-------------- Original message ----------------------
From: Lara Beaty <lbeaty@gc.cuny.edu>
> Doesn't the surveillance have the same effect regardless of whether it
> has a machavellion intent? It may be necessary, but isn't Foucault's
> point that it becomes internalized and is no longer necessary? It leads
> to self-control because the children never know for sure if they are
> being watched or not. It doesn't mean the have be aware of it for the
> effect to be the same. This can be viewed as both a good thing and a
> bad thing, but a constraint is still imposed, just less materially.
Oh yes, in this case the intent is not machiavelian, but in accord with the object of child development, the intent is for the social regulation to become self regulation. And there is diversity here -- some children need not be watched from the beginning, others become self-regulating, and others do not. There actually are more than three possibilities however, because self regulation is one of degrees and kinds.
> >
> The gaze and the unfamiliar texts may or may not be filtered out, and
> the meaning that is shared may or may not be shared with a whole group.

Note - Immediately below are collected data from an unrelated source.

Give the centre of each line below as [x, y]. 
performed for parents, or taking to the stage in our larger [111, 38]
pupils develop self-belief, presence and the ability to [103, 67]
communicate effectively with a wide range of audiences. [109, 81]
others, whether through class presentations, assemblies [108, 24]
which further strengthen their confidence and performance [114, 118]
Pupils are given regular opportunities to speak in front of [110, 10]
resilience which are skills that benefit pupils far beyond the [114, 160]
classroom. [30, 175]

> I see that particularly for youth and young adults that the lack of
> familiarity with travel or an awareness of surveillance may lead to a
> dis-identification -- a disconnection -- because a lack of meaning or
> an awareness of power differences creates its own meanings. Still, I'm
> not comfortable with talking about this as a constraint of the text
> because it does not prevent discussion; it simply fails to promote
> discussion. I think an important question is what effect do the
> artifacts/tools/signs always have on the activity and what do they
> simply make possible.
>
> I hope that makes sense.
Sure. I've documentation for significant diversity in literacy -- namely the reading assessments of these first graders. (Not)Shared and (not)filtered are binary descriptions and not expressive enough of the degrees (or in the language of the trade, the levels) of childrens reading. The teaching is about what understandings are shared, in math and literacy especially, and so meaning is where I am focussing -- the fact that children share in greater and lesser degrees is in contradiction with a monolithic curriculum -- and the response (of responsive teaching) is to try to resolve this contradiction.
I agree that talking about both constraints and affordances of text is not as useful as talking about children's semiotic (meaning potentials). The latter focusses on what is possible, and as Halliday has made the relation between meaning potential and zone of proximal development explicit, activity theory and systemic functional linguistics can very provide complementary and interlinked perspectives.